> _PROBLEM REQUIREMENTS_
Identify, in the records below, every line where the string "concrete" appears, and copy each such line.
-.-.-
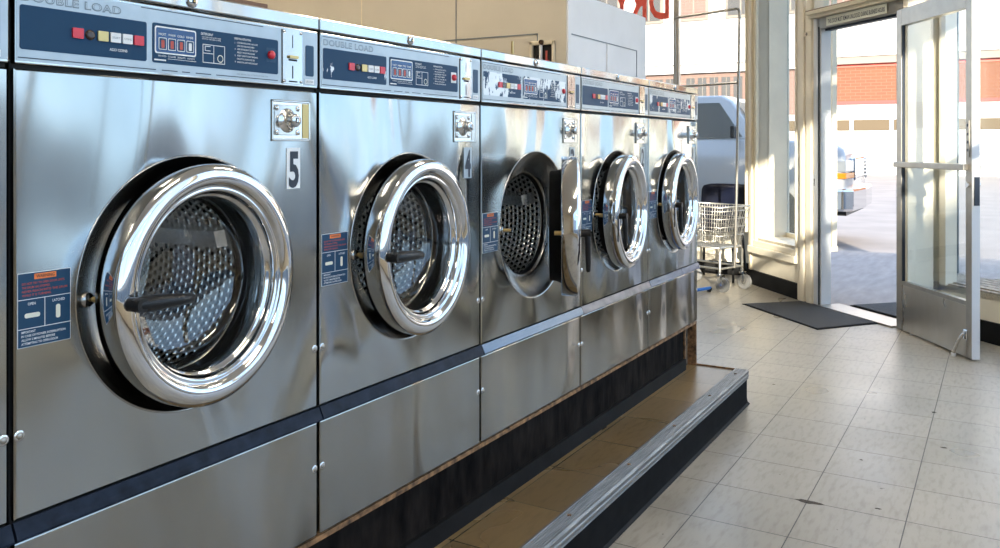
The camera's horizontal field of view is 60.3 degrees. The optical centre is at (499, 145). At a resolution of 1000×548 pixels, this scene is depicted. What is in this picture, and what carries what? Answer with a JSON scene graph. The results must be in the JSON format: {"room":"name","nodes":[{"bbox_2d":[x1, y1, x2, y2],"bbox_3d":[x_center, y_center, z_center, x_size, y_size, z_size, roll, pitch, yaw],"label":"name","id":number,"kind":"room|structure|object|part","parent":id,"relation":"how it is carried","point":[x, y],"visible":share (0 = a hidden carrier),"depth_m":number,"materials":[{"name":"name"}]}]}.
{"room":"laundry","nodes":[
{"label":"laundry","id":0,"kind":"room"},
{"bbox_2d":[248,0,565,63],"bbox_3d":[-1.693,-0.570,6.156,4.860,3.550,0.124,0,0,30],"label":"wall partition","id":1,"kind":"structure","parent":0,"point":[484,24],"depth_m":5.24,"materials":[{"name":"grey paint"}]},
{"bbox_2d":[529,40,554,61],"bbox_3d":[0.238,-0.468,4.935,0.158,0.286,0.048,0,0,30],"label":"wall box","id":2,"kind":"object","parent":1,"relation":"attached to","point":[546,49],"visible":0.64,"depth_m":4.93,"materials":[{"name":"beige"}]},
{"bbox_3d":[0.249,-0.464,4.949,0.130,0.238,0.003,0,0,30],"label":"plate","id":3,"kind":"part","parent":2,"relation":"part of","materials":[{"name":"black plastic"}]},
{"bbox_2d":[566,0,645,78],"bbox_3d":[0.643,0.160,5.437,0.138,2.090,1.225,0,0,30],"label":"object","id":4,"kind":"structure","parent":0,"point":[601,36],"depth_m":5.32,"materials":[{"name":"grey"}]},
{"bbox_2d":[697,231,748,262],"bbox_3d":[0.249,-0.570,9.268,5.070,3.550,0.150,0,0,30],"label":"wall","id":5,"kind":"structure","parent":0,"point":[710,253],"depth_m":8.11,"materials":[{"name":"beige paint"}]},
{"bbox_2d":[673,0,698,225],"bbox_3d":[0.212,-0.655,9.272,5.000,2.880,0.180,0,0,30],"label":"window","id":6,"kind":"structure","parent":5,"relation":"in","point":[676,3],"depth_m":8.35,"materials":[{"name":"clear glass"}]},
{"bbox_2d":[618,0,668,19],"bbox_3d":[1.395,-1.423,8.563,0.600,0.356,0.001,0,0,30],"label":"sign","id":7,"kind":"object","parent":6,"relation":"attached to","point":[639,3],"depth_m":8.51,"materials":[{"name":"red"}]},
{"bbox_2d":[696,260,748,275],"bbox_3d":[0.176,1.145,9.212,5.000,0.120,0.020,0,0,30],"label":"baseboard","id":8,"kind":"structure","parent":5,"relation":"attached to","point":[736,270],"depth_m":8.08,"materials":[{"name":"black rubber"}]},
{"bbox_2d":[752,0,837,282],"bbox_3d":[2.438,-0.570,7.188,0.330,3.550,0.835,0,0,-10],"label":"wall","id":9,"kind":"structure","parent":0,"point":[773,15],"depth_m":7.48,"materials":[{"name":"beige paint"}]},
{"bbox_2d":[745,0,747,231],"bbox_3d":[2.291,-0.795,7.766,0.030,3.100,0.480,0,0,30],"label":"trim","id":10,"kind":"structure","parent":9,"relation":"attached to","point":[746,1],"depth_m":7.56,"materials":[{"name":"beige paint"}]},
{"bbox_2d":[747,0,796,268],"bbox_3d":[2.259,-0.580,7.155,0.057,3.530,0.835,0,0,-10],"label":"trim","id":11,"kind":"structure","parent":9,"relation":"attached to","point":[782,253],"depth_m":7.44,"materials":[{"name":"beige paint"}]},
{"bbox_2d":[747,269,797,299],"bbox_3d":[2.267,1.143,7.344,0.184,0.125,1.220,0,0,1],"label":"baseboard","id":12,"kind":"structure","parent":9,"relation":"attached to","point":[785,287],"depth_m":7.11,"materials":[{"name":"black rubber"}]},
{"bbox_2d":[803,31,810,36],"bbox_3d":[2.348,-0.855,6.571,0.012,0.036,0.100,0,0,-16],"label":"strike plate","id":13,"kind":"object","parent":9,"relation":"attached to","point":[808,33],"visible":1,"depth_m":6.56,"materials":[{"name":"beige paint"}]},
{"bbox_2d":[786,0,836,246],"bbox_3d":[2.572,-0.775,7.143,0.040,3.140,0.740,0,0,-10],"label":"window","id":14,"kind":"structure","parent":9,"relation":"in","point":[833,33],"depth_m":6.78,"materials":[{"name":"clear glass"}]},
{"bbox_2d":[797,0,828,303],"bbox_3d":[2.412,-0.570,6.647,0.165,3.550,0.220,0,0,-16],"label":"trim","id":15,"kind":"structure","parent":9,"relation":"attached to","point":[805,45],"depth_m":6.62,"materials":[{"name":"beige paint"}]},
{"bbox_2d":[805,0,895,18],"bbox_3d":[2.446,-1.654,6.543,0.265,1.382,2.112,0,0,-14],"label":"trim","id":16,"kind":"structure","parent":9,"relation":"attached to","point":[850,5],"depth_m":6.14,"materials":[{"name":"beige paint"}]},
{"bbox_2d":[609,273,999,547],"bbox_3d":[-1.157,1.265,3.023,8.950,0.121,12.050,0,0,30],"label":"floor","id":17,"kind":"structure","parent":0,"point":[873,435],"depth_m":3.48,"materials":[{"name":"tile"}]},
{"bbox_2d":[435,363,749,547],"bbox_3d":[-0.643,1.124,2.031,1.119,0.162,5.256,0,0,30],"label":"step platform","id":18,"kind":"object","parent":17,"relation":"on","point":[589,497],"visible":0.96,"depth_m":2.83,"materials":[{"name":"beige tile"}]},
{"bbox_2d":[0,0,14,547],"bbox_3d":[-1.122,0.281,1.123,0.704,1.113,0.669,0,0,30],"label":"washing machine","id":19,"kind":"object","parent":18,"relation":"on","point":[6,534],"visible":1,"depth_m":1.26,"materials":[{"name":"silver metal"}]},
{"bbox_3d":[-0.898,0.221,0.992,0.016,0.674,0.654,0,0,30],"label":"panel","id":20,"kind":"part","parent":19,"relation":"part of","materials":[{"name":"silver metal"}]},
{"bbox_3d":[-0.896,-0.183,0.991,0.017,0.121,0.654,0,0,30],"label":"control panel","id":21,"kind":"part","parent":19,"relation":"part of","materials":[{"name":"silver metal"}]},
{"bbox_2d":[9,0,322,547],"bbox_3d":[-0.777,0.281,1.689,0.728,1.113,0.669,0,0,30],"label":"washing machine","id":22,"kind":"object","parent":18,"relation":"on","point":[163,347],"visible":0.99,"depth_m":1.49,"materials":[{"name":"silver metal"}]},
{"bbox_3d":[-0.581,0.251,1.413,0.108,0.027,0.124,0,0,26],"label":"handle","id":23,"kind":"part","parent":22,"relation":"part of","materials":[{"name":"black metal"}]},
{"bbox_3d":[-0.563,0.714,1.564,0.016,0.243,0.654,0,0,30],"label":"service panel","id":24,"kind":"part","parent":22,"relation":"part of","materials":[{"name":"silver metal"}]},
{"bbox_3d":[-0.561,-0.183,1.563,0.017,0.121,0.654,0,0,30],"label":"control panel","id":25,"kind":"part","parent":22,"relation":"part of","materials":[{"name":"silver metal"}]},
{"bbox_3d":[-0.525,0.246,1.543,0.056,0.428,0.428,0,0,26],"label":"door","id":26,"kind":"part","parent":22,"relation":"part of","materials":[{"name":"silver metal"}]},
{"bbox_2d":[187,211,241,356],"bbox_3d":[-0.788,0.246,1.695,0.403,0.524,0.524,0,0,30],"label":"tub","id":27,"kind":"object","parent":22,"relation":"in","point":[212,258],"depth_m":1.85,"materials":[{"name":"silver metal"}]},
{"bbox_3d":[-0.523,-0.179,1.610,0.002,0.069,0.298,0,0,30],"label":"instruction plate","id":28,"kind":"part","parent":22,"relation":"part of","materials":[{"name":"blue plastic"}]},
{"bbox_3d":[-0.823,-0.261,1.716,0.623,0.028,0.659,0,0,30],"label":"lid","id":29,"kind":"part","parent":22,"relation":"part of","materials":[{"name":"silver metal"}]},
{"bbox_2d":[226,0,267,7],"bbox_3d":[-0.799,-0.282,1.720,0.520,0.015,0.395,0,0,30],"label":"wooden board","id":30,"kind":"object","parent":22,"relation":"on","point":[247,2],"visible":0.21,"depth_m":1.72,"materials":[{"name":"brown wood"}]},
{"bbox_3d":[-0.423,-0.052,1.754,0.029,0.050,0.050,0,0,30],"label":"knob","id":31,"kind":"part","parent":22,"relation":"part of","materials":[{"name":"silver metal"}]},
{"bbox_3d":[-0.427,0.046,1.779,0.001,0.084,0.039,0,0,30],"label":"number plate","id":32,"kind":"part","parent":22,"relation":"part of","materials":[{"name":"white plastic"}]},
{"bbox_2d":[313,18,483,532],"bbox_3d":[-0.443,0.281,2.261,0.727,1.113,0.669,0,0,30],"label":"washing machine","id":33,"kind":"object","parent":18,"relation":"on","point":[398,353],"visible":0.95,"depth_m":2.06,"materials":[{"name":"silver metal"}]},
{"bbox_3d":[-0.248,0.251,1.985,0.108,0.027,0.124,0,0,26],"label":"handle","id":34,"kind":"part","parent":33,"relation":"part of","materials":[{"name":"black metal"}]},
{"bbox_3d":[-0.488,-0.261,2.288,0.623,0.028,0.659,0,0,30],"label":"lid","id":35,"kind":"part","parent":33,"relation":"part of","materials":[{"name":"silver metal"}]},
{"bbox_3d":[-0.229,0.221,2.136,0.016,0.674,0.654,0,0,30],"label":"panel","id":36,"kind":"part","parent":33,"relation":"part of","materials":[{"name":"silver metal"}]},
{"bbox_3d":[-0.229,0.714,2.136,0.016,0.243,0.654,0,0,30],"label":"service panel","id":37,"kind":"part","parent":33,"relation":"part of","materials":[{"name":"silver metal"}]},
{"bbox_3d":[-0.227,-0.183,2.135,0.017,0.121,0.654,0,0,30],"label":"control panel","id":38,"kind":"part","parent":33,"relation":"part of","materials":[{"name":"silver metal"}]},
{"bbox_2d":[401,190,426,300],"bbox_3d":[-0.454,0.246,2.267,0.403,0.524,0.524,0,0,30],"label":"tub","id":39,"kind":"object","parent":33,"relation":"in","point":[413,212],"depth_m":2.41,"materials":[{"name":"silver metal"}]},
{"bbox_3d":[-0.191,0.246,2.116,0.056,0.428,0.428,0,0,26],"label":"door","id":40,"kind":"part","parent":33,"relation":"part of","materials":[{"name":"silver metal"}]},
{"bbox_3d":[-0.189,-0.179,2.182,0.002,0.069,0.298,0,0,30],"label":"instruction plate","id":41,"kind":"part","parent":33,"relation":"part of","materials":[{"name":"blue plastic"}]},
{"bbox_3d":[-0.088,-0.052,2.325,0.029,0.050,0.050,0,0,30],"label":"knob","id":42,"kind":"part","parent":33,"relation":"part of","materials":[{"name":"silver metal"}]},
{"bbox_3d":[-0.089,0.046,2.358,0.001,0.084,0.039,0,0,30],"label":"number plate","id":43,"kind":"part","parent":33,"relation":"part of","materials":[{"name":"white plastic"}]},
{"bbox_2d":[296,321,696,547],"bbox_3d":[-0.645,0.946,2.027,0.616,0.212,5.247,0,0,30],"label":"plinth","id":44,"kind":"object","parent":18,"relation":"on","point":[428,510],"visible":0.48,"depth_m":2.58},
{"bbox_2d":[476,48,590,441],"bbox_3d":[-0.045,0.281,2.796,0.874,1.113,0.669,0,0,30],"label":"washing machine","id":45,"kind":"object","parent":18,"relation":"on","point":[530,231],"visible":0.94,"depth_m":2.62,"materials":[{"name":"silver metal"}]},
{"bbox_2d":[511,41,513,53],"bbox_3d":[0.044,-0.325,3.081,0.014,0.100,0.014,0,0,30],"label":"spindle","id":46,"kind":"object","parent":45,"relation":"on","point":[512,44],"visible":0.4,"depth_m":3.08,"materials":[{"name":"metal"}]},
{"bbox_3d":[-0.153,-0.261,2.859,0.623,0.028,0.659,0,0,30],"label":"lid","id":47,"kind":"part","parent":45,"relation":"part of","materials":[{"name":"silver metal"}]},
{"bbox_3d":[0.106,0.714,2.708,0.016,0.243,0.654,0,0,30],"label":"service panel","id":48,"kind":"part","parent":45,"relation":"part of","materials":[{"name":"silver metal"}]},
{"bbox_3d":[0.106,0.221,2.708,0.016,0.674,0.654,0,0,30],"label":"panel","id":49,"kind":"part","parent":45,"relation":"part of","materials":[{"name":"silver metal"}]},
{"bbox_3d":[0.108,-0.183,2.707,0.017,0.121,0.654,0,0,30],"label":"control panel","id":50,"kind":"part","parent":45,"relation":"part of","materials":[{"name":"silver metal"}]},
{"bbox_2d":[524,176,540,269],"bbox_3d":[-0.119,0.246,2.839,0.403,0.524,0.524,0,0,30],"label":"tub","id":51,"kind":"object","parent":45,"relation":"in","point":[532,194],"depth_m":2.96,"materials":[{"name":"silver metal"}]},
{"bbox_3d":[0.146,-0.179,2.754,0.002,0.069,0.298,0,0,30],"label":"instruction plate","id":52,"kind":"part","parent":45,"relation":"part of","materials":[{"name":"blue plastic"}]},
{"bbox_3d":[0.173,0.246,2.661,0.077,0.311,0.311,0,0,4],"label":"door glass","id":53,"kind":"part","parent":45,"relation":"part of","materials":[{"name":"glass"}]},
{"bbox_3d":[0.218,0.246,2.658,0.056,0.428,0.428,0,0,4],"label":"door","id":54,"kind":"part","parent":45,"relation":"part of","materials":[{"name":"silver metal"}]},
{"bbox_3d":[0.246,-0.052,2.897,0.029,0.050,0.050,0,0,30],"label":"knob","id":55,"kind":"part","parent":45,"relation":"part of","materials":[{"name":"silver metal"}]},
{"bbox_3d":[0.209,0.300,2.466,0.106,0.124,0.025,0,0,4],"label":"handle","id":56,"kind":"part","parent":45,"relation":"part of","materials":[{"name":"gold metal"}]},
{"bbox_2d":[578,67,650,385],"bbox_3d":[0.229,0.281,3.403,0.735,1.113,0.669,0,0,30],"label":"washing machine","id":57,"kind":"object","parent":18,"relation":"on","point":[613,111],"visible":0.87,"depth_m":3.20,"materials":[{"name":"silver metal"}]},
{"bbox_3d":[0.181,-0.261,3.431,0.623,0.028,0.659,0,0,30],"label":"lid","id":58,"kind":"part","parent":57,"relation":"part of","materials":[{"name":"silver metal"}]},
{"bbox_3d":[0.406,0.300,3.082,0.106,0.124,0.025,0,0,25],"label":"handle","id":59,"kind":"part","parent":57,"relation":"part of","materials":[{"name":"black metal"}]},
{"bbox_3d":[0.441,0.714,3.280,0.016,0.243,0.654,0,0,30],"label":"service panel","id":60,"kind":"part","parent":57,"relation":"part of","materials":[{"name":"silver metal"}]},
{"bbox_3d":[0.441,0.221,3.280,0.016,0.674,0.654,0,0,30],"label":"panel","id":61,"kind":"part","parent":57,"relation":"part of","materials":[{"name":"silver metal"}]},
{"bbox_3d":[0.443,-0.183,3.278,0.017,0.121,0.654,0,0,30],"label":"control panel","id":62,"kind":"part","parent":57,"relation":"part of","materials":[{"name":"silver metal"}]},
{"bbox_3d":[0.481,-0.179,3.326,0.002,0.069,0.298,0,0,30],"label":"instruction plate","id":63,"kind":"part","parent":57,"relation":"part of","materials":[{"name":"white"}]},
{"bbox_3d":[0.482,0.246,3.258,0.056,0.428,0.428,0,0,25],"label":"door","id":64,"kind":"part","parent":57,"relation":"part of","materials":[{"name":"silver metal"}]},
{"bbox_3d":[0.581,0.046,3.502,0.001,0.084,0.039,0,0,30],"label":"number plate","id":65,"kind":"part","parent":57,"relation":"part of","materials":[{"name":"white plastic"}]},
{"bbox_3d":[0.581,-0.052,3.469,0.029,0.050,0.050,0,0,30],"label":"knob","id":66,"kind":"part","parent":57,"relation":"part of","materials":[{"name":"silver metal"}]},
{"bbox_2d":[645,80,699,346],"bbox_3d":[0.557,0.281,3.979,0.718,1.113,0.669,0,0,30],"label":"washing machine","id":67,"kind":"object","parent":18,"relation":"on","point":[673,193],"visible":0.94,"depth_m":3.76,"materials":[{"name":"silver metal"}]},
{"bbox_3d":[0.726,0.300,3.660,0.106,0.124,0.025,0,0,27],"label":"handle","id":68,"kind":"part","parent":67,"relation":"part of","materials":[{"name":"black metal"}]},
{"bbox_3d":[0.516,-0.261,4.003,0.623,0.028,0.659,0,0,30],"label":"lid","id":69,"kind":"part","parent":67,"relation":"part of","materials":[{"name":"silver metal"}]},
{"bbox_3d":[0.775,0.714,3.852,0.016,0.243,0.654,0,0,30],"label":"service panel","id":70,"kind":"part","parent":67,"relation":"part of","materials":[{"name":"silver metal"}]},
{"bbox_3d":[0.775,0.221,3.852,0.016,0.674,0.654,0,0,30],"label":"panel","id":71,"kind":"part","parent":67,"relation":"part of","materials":[{"name":"silver metal"}]},
{"bbox_3d":[0.777,-0.183,3.850,0.017,0.121,0.654,0,0,30],"label":"control panel","id":72,"kind":"part","parent":67,"relation":"part of","materials":[{"name":"silver metal"}]},
{"bbox_3d":[0.815,-0.179,3.897,0.002,0.069,0.298,0,0,30],"label":"instruction plate","id":73,"kind":"part","parent":67,"relation":"part of","materials":[{"name":"white plastic"}]},
{"bbox_3d":[0.809,0.246,3.833,0.056,0.428,0.428,0,0,27],"label":"door","id":74,"kind":"part","parent":67,"relation":"part of","materials":[{"name":"silver metal"}]},
{"bbox_3d":[0.915,0.046,4.073,0.001,0.084,0.039,0,0,30],"label":"number plate","id":75,"kind":"part","parent":67,"relation":"part of","materials":[{"name":"white plastic"}]},
{"bbox_3d":[0.916,-0.052,4.041,0.029,0.050,0.050,0,0,30],"label":"knob","id":76,"kind":"part","parent":67,"relation":"part of","materials":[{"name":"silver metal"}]},
{"bbox_2d":[697,286,711,291],"bbox_3d":[1.309,1.053,7.040,0.841,0.323,0.362,0,0,13],"label":"cart foot","id":77,"kind":"object","parent":17,"relation":"on","point":[709,289],"visible":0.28,"depth_m":7.06,"materials":[{"name":"blue plastic"}]},
{"bbox_2d":[673,7,751,292],"bbox_3d":[1.769,0.026,7.389,0.413,2.355,0.712,0,0,-39],"label":"trolley","id":78,"kind":"object","parent":17,"relation":"on","point":[722,284],"visible":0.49,"depth_m":7.19,"materials":[{"name":"silver metal"}]},
{"bbox_3d":[1.768,0.939,7.388,0.323,0.211,0.542,0,0,-39],"label":"frame","id":79,"kind":"part","parent":78,"relation":"part of","materials":[{"name":"silver metal"}]},
{"bbox_2d":[697,202,750,248],"bbox_3d":[1.770,0.675,7.388,0.413,0.351,0.631,0,0,-39],"label":"basket","id":80,"kind":"object","parent":78,"relation":"on","point":[715,245],"depth_m":7.20,"materials":[{"name":"silver metal"}]},
{"bbox_2d":[699,183,746,282],"bbox_3d":[1.997,0.778,7.823,0.476,0.856,0.432,0,0,34],"label":"chair","id":81,"kind":"object","parent":17,"relation":"on","point":[715,192],"visible":0.48,"depth_m":7.99,"materials":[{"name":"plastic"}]},
{"bbox_3d":[1.904,0.990,8.022,0.024,0.433,0.071,0,0,10],"label":"leg","id":82,"kind":"part","parent":81,"relation":"part of","materials":[{"name":"black plastic"}]},
{"bbox_3d":[2.052,0.990,7.584,0.024,0.432,0.061,0,0,6],"label":"leg","id":83,"kind":"part","parent":81,"relation":"part of","materials":[{"name":"black plastic"}]},
{"bbox_3d":[2.217,0.990,7.808,0.071,0.433,0.024,0,0,-32],"label":"leg","id":84,"kind":"part","parent":81,"relation":"part of","materials":[{"name":"black plastic"}]},
{"bbox_2d":[743,301,876,329],"bbox_3d":[2.279,1.201,6.172,0.656,0.008,0.947,0,0,-14],"label":"door mat","id":85,"kind":"object","parent":17,"relation":"on","point":[810,315],"visible":0.82,"depth_m":6.11,"materials":[{"name":"black rubber"}]},
{"bbox_2d":[939,284,999,323],"bbox_3d":[3.313,1.055,4.353,0.100,0.300,2.782,0,0,-16],"label":"wall","id":86,"kind":"structure","parent":0,"point":[989,309],"depth_m":5.30,"materials":[{"name":"beige paint"}]},
{"bbox_2d":[826,3,886,25],"bbox_3d":[2.506,-0.923,6.070,0.002,0.067,0.640,0,0,-16],"label":"door sign","id":87,"kind":"object","parent":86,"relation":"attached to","point":[879,9],"visible":1,"depth_m":6.04,"materials":[{"name":"beige"}]},
{"bbox_2d":[814,0,902,329],"bbox_3d":[2.587,0.102,6.089,0.200,2.205,0.953,0,0,-16],"label":"door frame","id":88,"kind":"structure","parent":86,"relation":"attached to","point":[822,33],"depth_m":6.48,"materials":[{"name":"silver metal"}]},
{"bbox_2d":[812,174,815,189],"bbox_3d":[2.379,0.275,6.513,0.004,0.120,0.036,0,0,-16],"label":"strike plate","id":89,"kind":"object","parent":88,"relation":"attached to","point":[813,175],"visible":1,"depth_m":6.52,"materials":[{"name":"silver metal"}]},
{"bbox_2d":[893,0,980,359],"bbox_3d":[2.637,0.157,5.225,0.123,2.097,0.865,0,0,-2],"label":"door","id":90,"kind":"structure","parent":88,"relation":"attached to","point":[951,322],"depth_m":5.02,"materials":[{"name":"silver metal"}]},
{"bbox_2d":[903,0,956,331],"bbox_3d":[2.819,-0.570,5.653,0.391,3.550,0.159,0,0,-11],"label":"door glass","id":91,"kind":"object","parent":90,"relation":"in","point":[930,45],"depth_m":5.60,"materials":[{"name":"clear glass"}]},
{"bbox_3d":[2.645,1.048,5.231,0.037,0.290,0.729,0,0,-2],"label":"kick plate","id":92,"kind":"part","parent":90,"relation":"part of","materials":[{"name":"metal"}]},
{"bbox_3d":[2.658,-0.042,4.841,0.055,0.210,0.028,0,0,-2],"label":"lock plate","id":93,"kind":"part","parent":90,"relation":"part of","materials":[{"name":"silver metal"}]},
{"bbox_2d":[957,12,958,272],"bbox_3d":[2.986,-0.720,5.895,0.643,3.250,0.052,0,0,-38],"label":"window","id":94,"kind":"structure","parent":86,"relation":"in","point":[957,12],"depth_m":6.05,"materials":[{"name":"clear glass"}]},
{"bbox_2d":[933,273,999,301],"bbox_3d":[3.452,0.916,4.532,0.624,0.058,3.074,0,0,-19],"label":"trim","id":95,"kind":"structure","parent":86,"relation":"on","point":[991,286],"depth_m":5.55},
{"bbox_2d":[980,319,999,345],"bbox_3d":[3.255,1.140,4.337,0.022,0.130,2.782,0,0,-16],"label":"baseboard","id":96,"kind":"structure","parent":86,"relation":"attached to","point":[989,331],"depth_m":5.24,"materials":[{"name":"black rubber"}]},
{"label":"outside","id":97,"kind":"structure","parent":0,"visible":0},
{"bbox_2d":[831,250,999,318],"bbox_3d":[-0.351,1.282,3.855,13.500,0.145,14.900,0,0,30],"label":"ground","id":98,"kind":"structure","parent":97,"point":[857,277],"depth_m":8.03,"materials":[{"name":"grey concrete"}]},
{"bbox_2d":[850,302,895,317],"bbox_3d":[2.986,1.199,6.002,0.396,0.012,1.122,0,0,-16],"label":"door mat","id":99,"kind":"object","parent":98,"relation":"on","point":[889,309],"visible":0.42,"depth_m":6.35,"materials":[{"name":"black rubber"}]},
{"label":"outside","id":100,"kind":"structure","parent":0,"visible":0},
{"bbox_2d":[697,175,999,258],"bbox_3d":[-15.793,1.455,32.413,180.000,0.200,200.000,0,0,30],"label":"ground","id":101,"kind":"structure","parent":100,"point":[872,228],"depth_m":15.43,"materials":[{"name":"grey concrete"}]},
{"bbox_2d":[695,96,871,232],"bbox_3d":[2.738,0.314,13.233,5.380,2.082,2.209,0,0,30],"label":"vehicle","id":102,"kind":"object","parent":101,"relation":"on","point":[716,121],"visible":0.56,"depth_m":11.98,"materials":[{"name":"silver metal"}]},
{"bbox_2d":[730,125,735,137],"bbox_3d":[3.232,-0.193,11.839,0.060,0.174,0.302,0,0,30],"label":"mirror","id":103,"kind":"object","parent":102,"relation":"attached to","point":[733,127],"depth_m":11.72,"materials":[{"name":"black plastic"}]},
{"bbox_2d":[850,157,866,179],"bbox_3d":[4.988,0.309,12.004,0.105,0.305,1.120,0,0,30],"label":"grille","id":104,"kind":"object","parent":102,"relation":"attached to","point":[859,163],"depth_m":11.96,"materials":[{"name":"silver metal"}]},
{"bbox_2d":[597,0,999,176],"bbox_3d":[2.549,-5.220,53.861,90.000,13.150,8.450,0,0,30],"label":"brick building","id":105,"kind":"structure","parent":101,"relation":"on","point":[866,53],"depth_m":41.05,"materials":[{"name":"brick"}]},
{"bbox_3d":[2.549,-4.070,53.861,90.000,0.550,8.450,0,0,30],"label":"cornice","id":106,"kind":"part","parent":105,"relation":"part of","materials":[{"name":"brown"}]}
]}
-.-.-
> _THE COMPLETED TASK_
{"bbox_2d":[831,250,999,318],"bbox_3d":[-0.351,1.282,3.855,13.500,0.145,14.900,0,0,30],"label":"ground","id":98,"kind":"structure","parent":97,"point":[857,277],"depth_m":8.03,"materials":[{"name":"grey concrete"}]},
{"bbox_2d":[697,175,999,258],"bbox_3d":[-15.793,1.455,32.413,180.000,0.200,200.000,0,0,30],"label":"ground","id":101,"kind":"structure","parent":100,"point":[872,228],"depth_m":15.43,"materials":[{"name":"grey concrete"}]},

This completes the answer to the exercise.